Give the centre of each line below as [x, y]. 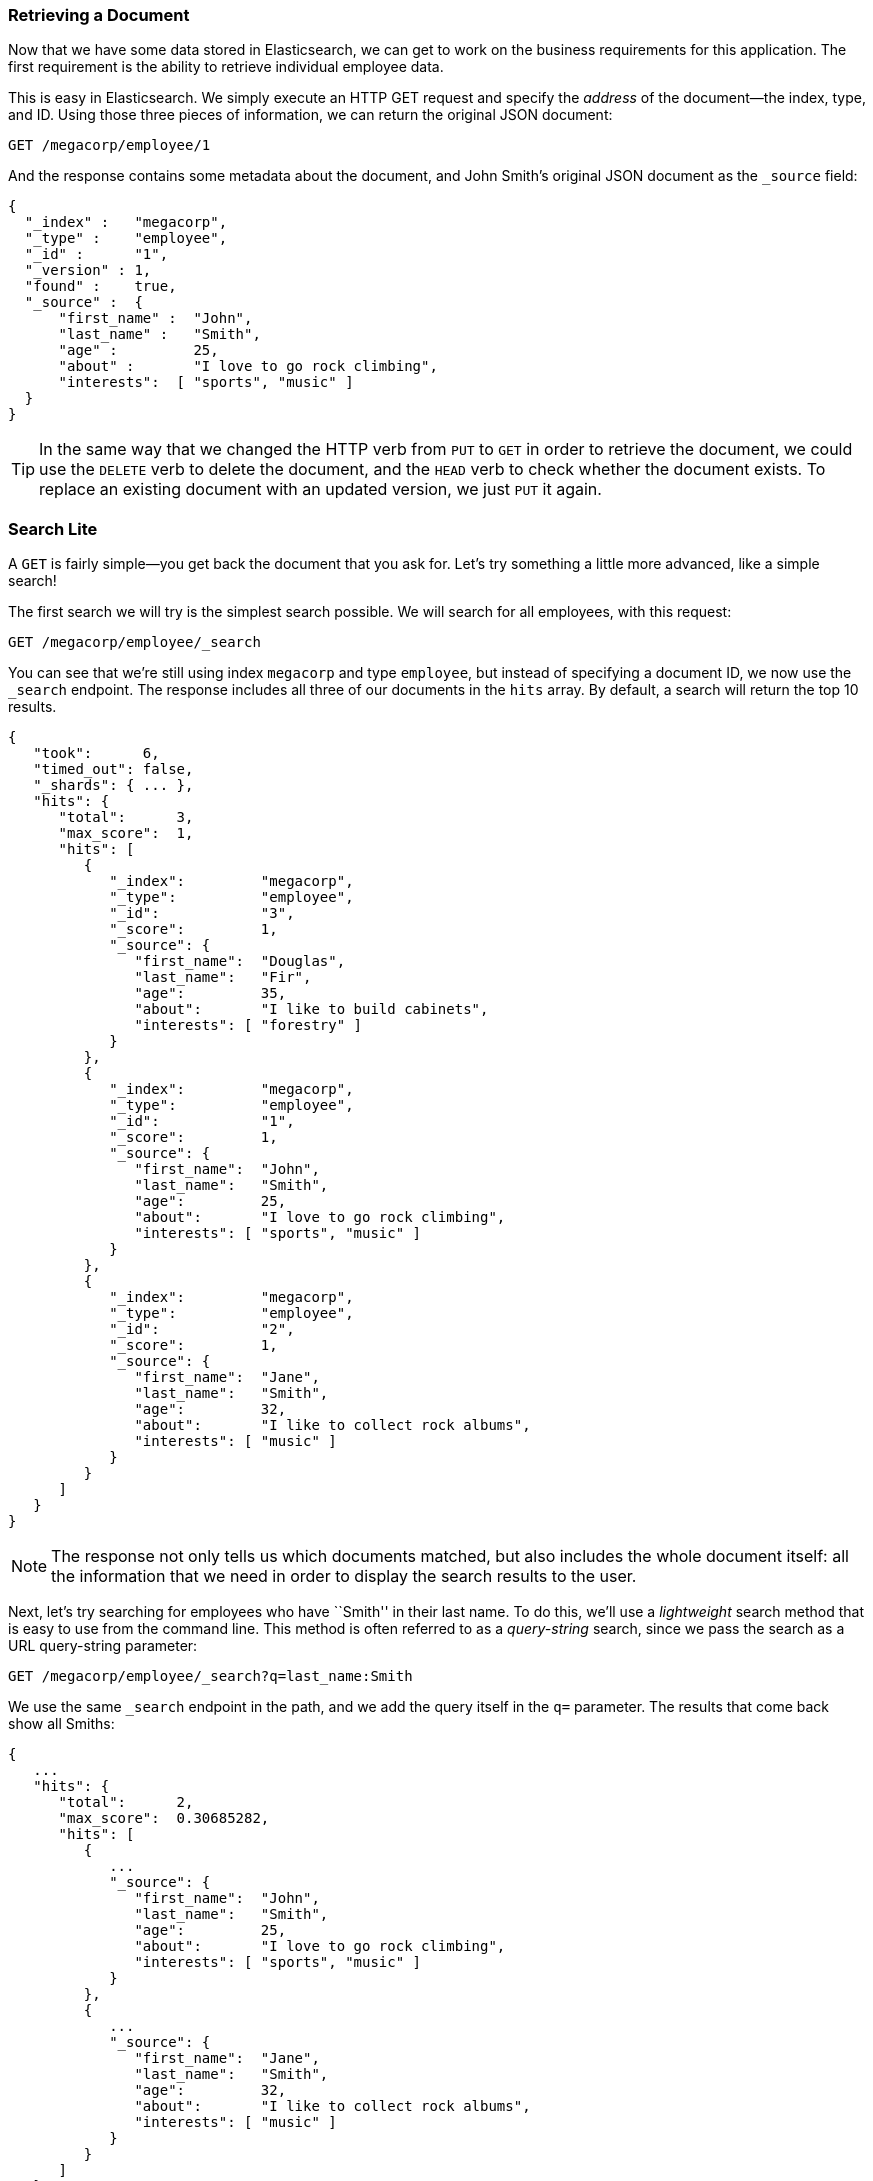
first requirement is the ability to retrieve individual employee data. [226, 67]
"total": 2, [126, 1802]
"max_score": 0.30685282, [164, 1818]
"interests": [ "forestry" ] [248, 1025]
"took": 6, [96, 753]
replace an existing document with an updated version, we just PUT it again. [320, 489]
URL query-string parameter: [103, 1646]
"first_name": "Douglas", [240, 961]
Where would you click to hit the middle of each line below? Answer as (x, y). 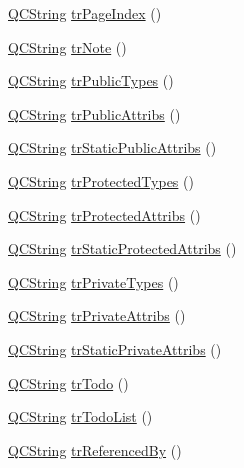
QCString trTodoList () (80, 416)
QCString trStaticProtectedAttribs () (122, 248)
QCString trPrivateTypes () (93, 281)
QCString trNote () (67, 46)
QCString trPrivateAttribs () (97, 315)
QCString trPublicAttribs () (94, 113)
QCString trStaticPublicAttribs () (112, 147)
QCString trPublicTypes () (91, 80)
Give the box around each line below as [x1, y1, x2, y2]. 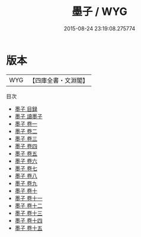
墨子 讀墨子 [14, 113, 43, 120]
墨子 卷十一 [14, 194, 43, 202]
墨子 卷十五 [14, 224, 43, 232]
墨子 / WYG [72, 5, 127, 18]
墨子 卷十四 [14, 217, 43, 224]
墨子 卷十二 [14, 202, 43, 209]
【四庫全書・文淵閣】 [29, 76, 89, 85]
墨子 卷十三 [14, 209, 43, 217]
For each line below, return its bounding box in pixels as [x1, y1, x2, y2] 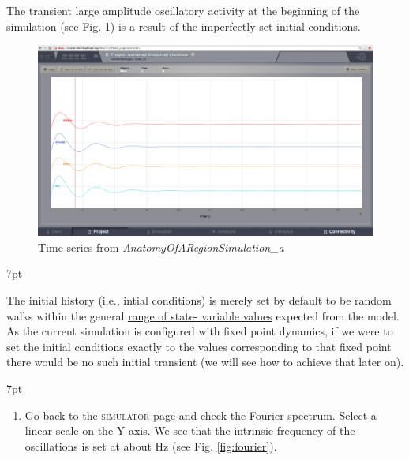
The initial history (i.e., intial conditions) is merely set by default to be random [6, 292, 392, 309]
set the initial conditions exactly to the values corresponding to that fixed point [6, 338, 392, 354]
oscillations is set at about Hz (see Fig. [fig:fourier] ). [24, 437, 277, 454]
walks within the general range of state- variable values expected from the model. [6, 307, 400, 323]
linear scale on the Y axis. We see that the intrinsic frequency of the [24, 422, 355, 439]
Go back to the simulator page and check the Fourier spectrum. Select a [24, 406, 377, 423]
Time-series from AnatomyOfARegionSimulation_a [38, 238, 284, 255]
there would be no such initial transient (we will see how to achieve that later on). [6, 353, 404, 370]
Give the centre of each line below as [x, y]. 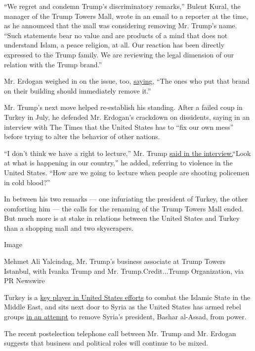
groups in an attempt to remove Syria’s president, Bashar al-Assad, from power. [125, 317]
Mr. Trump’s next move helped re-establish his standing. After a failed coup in [123, 107]
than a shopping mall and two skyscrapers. [69, 227]
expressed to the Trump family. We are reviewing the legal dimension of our [119, 54]
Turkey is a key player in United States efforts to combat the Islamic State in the [127, 297]
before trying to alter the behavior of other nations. [82, 136]
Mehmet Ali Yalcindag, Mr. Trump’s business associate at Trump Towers [115, 261]
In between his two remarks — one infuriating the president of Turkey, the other [126, 199]
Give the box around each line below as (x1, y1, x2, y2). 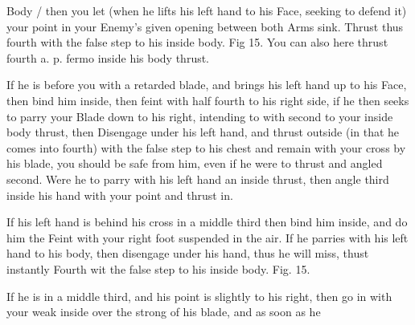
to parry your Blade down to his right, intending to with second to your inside (6, 108, 393, 124)
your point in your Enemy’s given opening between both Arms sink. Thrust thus (6, 18, 404, 35)
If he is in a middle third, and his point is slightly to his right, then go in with (6, 287, 392, 304)
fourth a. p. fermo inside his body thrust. (6, 49, 210, 66)
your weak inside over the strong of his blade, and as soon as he (6, 303, 321, 320)
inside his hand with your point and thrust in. (6, 186, 233, 203)
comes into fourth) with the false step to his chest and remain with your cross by (6, 139, 406, 156)
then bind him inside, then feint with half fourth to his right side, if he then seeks (6, 91, 409, 108)
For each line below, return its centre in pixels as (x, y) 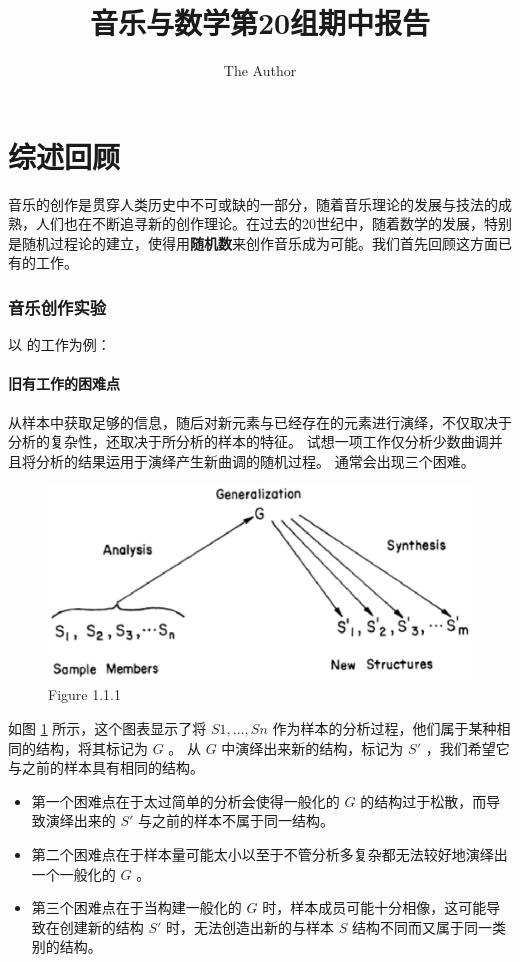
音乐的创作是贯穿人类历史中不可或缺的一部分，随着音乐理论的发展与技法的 (253, 203)
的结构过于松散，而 (423, 800)
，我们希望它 (467, 747)
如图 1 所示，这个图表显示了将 (107, 728)
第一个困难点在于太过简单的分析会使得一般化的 (185, 800)
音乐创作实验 (57, 306)
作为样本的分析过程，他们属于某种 (384, 728)
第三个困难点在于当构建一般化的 (136, 907)
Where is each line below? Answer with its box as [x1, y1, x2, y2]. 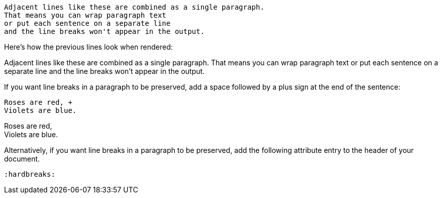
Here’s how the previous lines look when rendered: [4, 43, 173, 51]
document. [4, 154, 40, 163]
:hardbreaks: [4, 170, 56, 178]
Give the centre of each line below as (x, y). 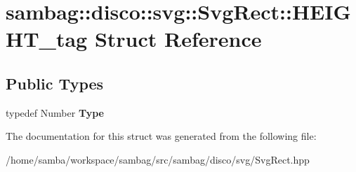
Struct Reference (178, 39)
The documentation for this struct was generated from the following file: (161, 136)
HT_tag (47, 39)
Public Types (55, 83)
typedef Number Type (55, 112)
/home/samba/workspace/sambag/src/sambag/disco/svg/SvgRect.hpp (158, 159)
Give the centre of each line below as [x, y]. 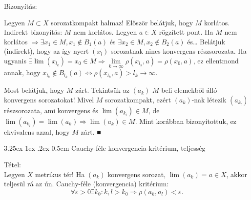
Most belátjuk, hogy [34, 90]
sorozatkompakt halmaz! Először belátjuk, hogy [122, 22]
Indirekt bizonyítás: [33, 32]
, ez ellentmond [216, 60]
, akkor [237, 174]
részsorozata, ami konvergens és [51, 110]
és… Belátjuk [206, 41]
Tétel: [12, 164]
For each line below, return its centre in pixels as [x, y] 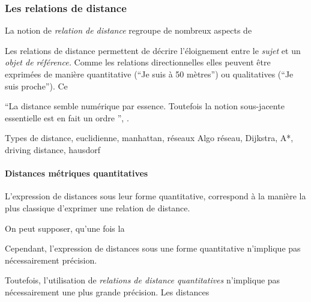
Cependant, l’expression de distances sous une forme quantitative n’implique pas [153, 248]
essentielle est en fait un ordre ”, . [67, 117]
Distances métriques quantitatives [77, 173]
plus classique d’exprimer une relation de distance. [98, 207]
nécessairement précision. [51, 260]
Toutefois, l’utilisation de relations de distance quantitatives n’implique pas [143, 280]
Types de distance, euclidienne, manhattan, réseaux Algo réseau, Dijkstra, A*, [149, 138]
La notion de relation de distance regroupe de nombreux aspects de [128, 30]
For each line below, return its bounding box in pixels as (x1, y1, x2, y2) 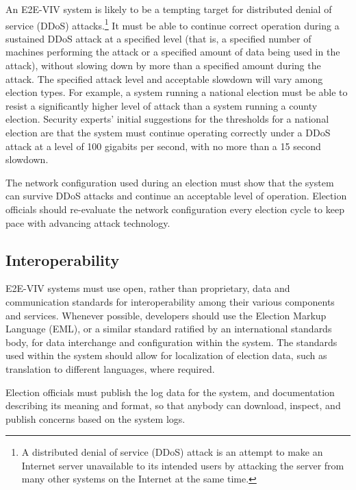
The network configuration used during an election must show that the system (5, 175, 334, 189)
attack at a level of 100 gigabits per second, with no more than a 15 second (5, 138, 321, 153)
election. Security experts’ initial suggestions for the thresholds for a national (5, 112, 329, 126)
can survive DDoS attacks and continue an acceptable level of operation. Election (5, 188, 347, 203)
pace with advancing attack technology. (5, 215, 170, 230)
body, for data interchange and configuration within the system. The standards (5, 334, 338, 349)
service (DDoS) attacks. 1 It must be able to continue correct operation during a (5, 16, 340, 32)
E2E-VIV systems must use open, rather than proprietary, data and (5, 281, 290, 295)
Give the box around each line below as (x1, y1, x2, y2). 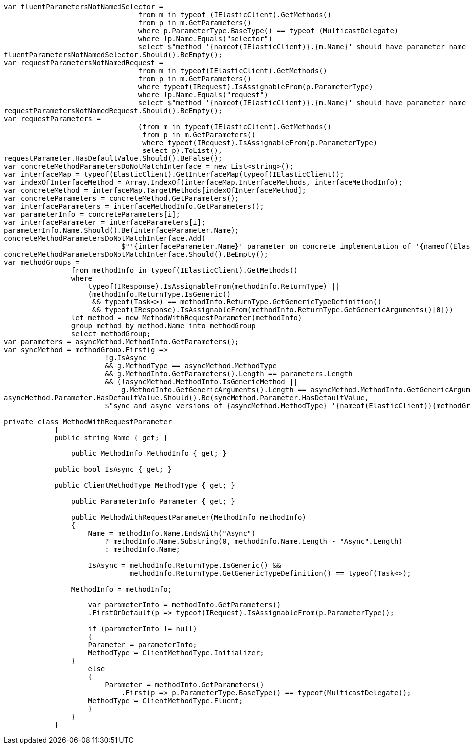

- **Task to carry out**: All lines carrying the word "body" must be copied from the data above.

- **Response**:
fourth a. p. fermo inside his body thrust. (6, 49, 210, 66)
body, for data interchange and configuration within the system. The standards (5, 334, 338, 349)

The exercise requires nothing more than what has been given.